The problem:
Print the listing exactly, but only as far as the line containing "const ACTION = 30; [108, 250]". The first line and that line are both included.
Source data START
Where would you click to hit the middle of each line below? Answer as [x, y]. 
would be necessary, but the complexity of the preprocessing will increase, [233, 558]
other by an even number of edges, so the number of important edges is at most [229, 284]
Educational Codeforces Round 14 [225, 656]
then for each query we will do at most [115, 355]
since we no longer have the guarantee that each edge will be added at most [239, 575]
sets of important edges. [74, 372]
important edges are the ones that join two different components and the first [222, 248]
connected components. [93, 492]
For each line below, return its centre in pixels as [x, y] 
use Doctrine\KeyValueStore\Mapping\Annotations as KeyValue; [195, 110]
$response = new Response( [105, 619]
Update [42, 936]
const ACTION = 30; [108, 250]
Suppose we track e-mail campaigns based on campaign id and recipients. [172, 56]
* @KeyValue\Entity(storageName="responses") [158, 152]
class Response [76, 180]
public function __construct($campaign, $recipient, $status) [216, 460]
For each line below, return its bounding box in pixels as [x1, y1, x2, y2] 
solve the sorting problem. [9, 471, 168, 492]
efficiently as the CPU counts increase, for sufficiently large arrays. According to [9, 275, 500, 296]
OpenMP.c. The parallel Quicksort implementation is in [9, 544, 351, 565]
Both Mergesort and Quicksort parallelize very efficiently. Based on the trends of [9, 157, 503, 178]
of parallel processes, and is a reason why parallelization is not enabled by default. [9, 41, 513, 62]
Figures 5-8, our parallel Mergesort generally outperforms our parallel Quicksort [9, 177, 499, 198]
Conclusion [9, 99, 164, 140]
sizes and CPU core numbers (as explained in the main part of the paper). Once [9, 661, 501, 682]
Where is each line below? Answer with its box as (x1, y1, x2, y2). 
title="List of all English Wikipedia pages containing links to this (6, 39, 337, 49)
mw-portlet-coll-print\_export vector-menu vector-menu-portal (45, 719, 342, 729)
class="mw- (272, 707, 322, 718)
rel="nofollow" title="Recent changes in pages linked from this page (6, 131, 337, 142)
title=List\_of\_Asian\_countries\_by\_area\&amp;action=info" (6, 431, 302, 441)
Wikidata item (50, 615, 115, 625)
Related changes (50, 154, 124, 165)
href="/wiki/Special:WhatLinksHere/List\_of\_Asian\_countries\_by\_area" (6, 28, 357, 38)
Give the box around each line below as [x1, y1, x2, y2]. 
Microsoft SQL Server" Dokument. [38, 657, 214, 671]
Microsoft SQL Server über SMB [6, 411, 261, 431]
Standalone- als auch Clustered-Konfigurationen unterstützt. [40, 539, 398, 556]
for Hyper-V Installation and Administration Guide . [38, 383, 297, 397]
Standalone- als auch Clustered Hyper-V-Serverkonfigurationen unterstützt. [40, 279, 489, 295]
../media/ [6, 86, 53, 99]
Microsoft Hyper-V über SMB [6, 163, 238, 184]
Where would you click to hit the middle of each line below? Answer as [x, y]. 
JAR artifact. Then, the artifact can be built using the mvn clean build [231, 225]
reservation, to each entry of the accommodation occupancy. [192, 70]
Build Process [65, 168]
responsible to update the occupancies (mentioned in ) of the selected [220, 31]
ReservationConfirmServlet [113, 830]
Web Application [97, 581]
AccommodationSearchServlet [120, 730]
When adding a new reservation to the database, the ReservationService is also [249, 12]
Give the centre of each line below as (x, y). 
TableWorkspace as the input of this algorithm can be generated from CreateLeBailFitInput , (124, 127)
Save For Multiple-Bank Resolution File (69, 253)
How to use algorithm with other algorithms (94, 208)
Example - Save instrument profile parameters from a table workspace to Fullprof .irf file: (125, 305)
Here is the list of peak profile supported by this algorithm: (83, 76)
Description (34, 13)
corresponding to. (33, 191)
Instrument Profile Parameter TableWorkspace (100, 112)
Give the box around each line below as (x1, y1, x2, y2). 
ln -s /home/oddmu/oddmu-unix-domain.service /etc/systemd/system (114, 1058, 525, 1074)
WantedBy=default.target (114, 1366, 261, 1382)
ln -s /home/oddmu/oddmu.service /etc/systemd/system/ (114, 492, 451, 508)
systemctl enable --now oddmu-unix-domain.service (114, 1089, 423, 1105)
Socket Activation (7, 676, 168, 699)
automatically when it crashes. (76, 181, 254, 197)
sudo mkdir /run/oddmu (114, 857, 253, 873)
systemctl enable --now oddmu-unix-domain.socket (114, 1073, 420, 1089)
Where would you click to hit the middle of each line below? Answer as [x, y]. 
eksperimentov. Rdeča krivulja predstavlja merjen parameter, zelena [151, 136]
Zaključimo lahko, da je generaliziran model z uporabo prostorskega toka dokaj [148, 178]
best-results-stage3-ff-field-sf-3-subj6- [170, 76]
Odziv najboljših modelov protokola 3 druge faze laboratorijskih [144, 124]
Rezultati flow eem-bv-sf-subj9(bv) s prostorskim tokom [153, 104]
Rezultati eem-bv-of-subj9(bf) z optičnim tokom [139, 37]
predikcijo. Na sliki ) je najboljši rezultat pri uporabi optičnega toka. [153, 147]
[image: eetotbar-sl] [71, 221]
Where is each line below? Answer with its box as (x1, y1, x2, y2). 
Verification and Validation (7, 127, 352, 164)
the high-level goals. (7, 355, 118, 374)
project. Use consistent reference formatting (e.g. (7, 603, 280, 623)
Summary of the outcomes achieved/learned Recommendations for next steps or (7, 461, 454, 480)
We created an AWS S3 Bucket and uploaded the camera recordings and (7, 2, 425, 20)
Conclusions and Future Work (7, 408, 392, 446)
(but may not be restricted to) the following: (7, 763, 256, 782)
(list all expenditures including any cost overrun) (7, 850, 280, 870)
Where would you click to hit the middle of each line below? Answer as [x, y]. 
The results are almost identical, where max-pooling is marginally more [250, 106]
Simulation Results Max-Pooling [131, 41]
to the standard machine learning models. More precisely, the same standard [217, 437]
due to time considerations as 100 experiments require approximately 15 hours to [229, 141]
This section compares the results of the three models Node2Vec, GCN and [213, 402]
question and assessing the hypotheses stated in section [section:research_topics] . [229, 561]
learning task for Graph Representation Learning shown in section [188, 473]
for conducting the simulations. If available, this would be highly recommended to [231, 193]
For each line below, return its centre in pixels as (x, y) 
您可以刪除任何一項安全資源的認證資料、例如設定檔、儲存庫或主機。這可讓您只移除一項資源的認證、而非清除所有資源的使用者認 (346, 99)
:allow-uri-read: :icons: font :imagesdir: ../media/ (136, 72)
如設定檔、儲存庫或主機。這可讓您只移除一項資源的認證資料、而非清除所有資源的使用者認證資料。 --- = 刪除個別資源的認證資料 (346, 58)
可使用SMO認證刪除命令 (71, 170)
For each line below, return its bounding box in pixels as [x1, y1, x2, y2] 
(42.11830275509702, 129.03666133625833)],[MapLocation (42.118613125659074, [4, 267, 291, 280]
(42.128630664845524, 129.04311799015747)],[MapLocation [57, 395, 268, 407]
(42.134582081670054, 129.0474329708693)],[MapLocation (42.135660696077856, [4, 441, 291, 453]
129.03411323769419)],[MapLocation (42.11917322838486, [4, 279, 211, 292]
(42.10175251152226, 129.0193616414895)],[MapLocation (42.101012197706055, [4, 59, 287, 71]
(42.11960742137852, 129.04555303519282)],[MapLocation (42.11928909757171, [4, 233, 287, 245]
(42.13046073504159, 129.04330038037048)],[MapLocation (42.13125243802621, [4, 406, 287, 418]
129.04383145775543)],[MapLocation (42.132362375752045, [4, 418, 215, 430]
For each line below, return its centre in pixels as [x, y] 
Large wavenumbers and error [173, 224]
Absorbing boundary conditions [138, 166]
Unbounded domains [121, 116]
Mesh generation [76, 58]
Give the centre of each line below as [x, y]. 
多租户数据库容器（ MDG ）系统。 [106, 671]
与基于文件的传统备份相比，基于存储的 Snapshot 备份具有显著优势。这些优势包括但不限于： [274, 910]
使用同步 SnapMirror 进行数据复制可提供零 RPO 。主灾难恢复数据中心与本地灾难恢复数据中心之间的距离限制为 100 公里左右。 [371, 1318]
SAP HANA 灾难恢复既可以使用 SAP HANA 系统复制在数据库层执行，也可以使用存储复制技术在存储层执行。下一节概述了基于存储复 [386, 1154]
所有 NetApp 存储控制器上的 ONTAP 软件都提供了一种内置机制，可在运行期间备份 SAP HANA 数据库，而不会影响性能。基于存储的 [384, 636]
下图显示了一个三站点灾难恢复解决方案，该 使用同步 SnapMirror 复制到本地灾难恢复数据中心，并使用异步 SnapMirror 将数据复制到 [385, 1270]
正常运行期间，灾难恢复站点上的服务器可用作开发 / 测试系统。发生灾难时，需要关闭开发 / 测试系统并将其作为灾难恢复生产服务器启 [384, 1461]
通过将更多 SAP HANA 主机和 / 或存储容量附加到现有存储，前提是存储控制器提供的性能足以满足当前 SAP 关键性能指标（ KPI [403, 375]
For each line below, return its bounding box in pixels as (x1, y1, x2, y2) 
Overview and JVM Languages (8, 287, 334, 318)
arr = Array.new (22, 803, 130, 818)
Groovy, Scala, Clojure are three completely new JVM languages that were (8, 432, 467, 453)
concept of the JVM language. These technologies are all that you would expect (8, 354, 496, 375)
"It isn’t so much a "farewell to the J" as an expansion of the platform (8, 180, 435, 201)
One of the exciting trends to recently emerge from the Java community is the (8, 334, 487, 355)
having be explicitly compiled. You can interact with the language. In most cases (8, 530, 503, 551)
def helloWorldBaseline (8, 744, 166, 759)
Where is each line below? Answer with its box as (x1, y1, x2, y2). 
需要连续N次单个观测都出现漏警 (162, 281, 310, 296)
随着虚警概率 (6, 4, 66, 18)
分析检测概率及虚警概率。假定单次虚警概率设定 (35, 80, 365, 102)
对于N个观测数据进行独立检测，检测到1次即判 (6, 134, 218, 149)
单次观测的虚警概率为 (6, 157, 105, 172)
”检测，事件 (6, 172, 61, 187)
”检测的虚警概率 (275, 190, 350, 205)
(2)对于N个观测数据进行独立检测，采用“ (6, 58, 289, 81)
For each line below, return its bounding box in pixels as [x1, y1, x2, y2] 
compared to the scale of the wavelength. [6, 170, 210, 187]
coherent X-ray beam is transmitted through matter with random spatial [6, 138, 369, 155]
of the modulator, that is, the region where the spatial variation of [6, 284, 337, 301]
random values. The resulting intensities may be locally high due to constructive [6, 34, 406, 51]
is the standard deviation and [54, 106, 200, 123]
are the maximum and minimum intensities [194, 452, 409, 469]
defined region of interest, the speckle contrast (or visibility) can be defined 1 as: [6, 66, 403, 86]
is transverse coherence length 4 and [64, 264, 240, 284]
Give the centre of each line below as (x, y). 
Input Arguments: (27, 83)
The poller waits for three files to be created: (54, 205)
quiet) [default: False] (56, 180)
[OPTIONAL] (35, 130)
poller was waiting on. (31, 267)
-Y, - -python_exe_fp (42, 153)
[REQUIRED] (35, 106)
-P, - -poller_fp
Source data END
Finished task:
Where would you click to hit the middle of each line below? Answer as [x, y]. 
would be necessary, but the complexity of the preprocessing will increase, [233, 558]
other by an even number of edges, so the number of important edges is at most [229, 284]
Educational Codeforces Round 14 [225, 656]
then for each query we will do at most [115, 355]
since we no longer have the guarantee that each edge will be added at most [239, 575]
sets of important edges. [74, 372]
important edges are the ones that join two different components and the first [222, 248]
connected components. [93, 492]
For each line below, return its centre in pixels as [x, y] 
use Doctrine\KeyValueStore\Mapping\Annotations as KeyValue; [195, 110]
$response = new Response( [105, 619]
Update [42, 936]
const ACTION = 30; [108, 250]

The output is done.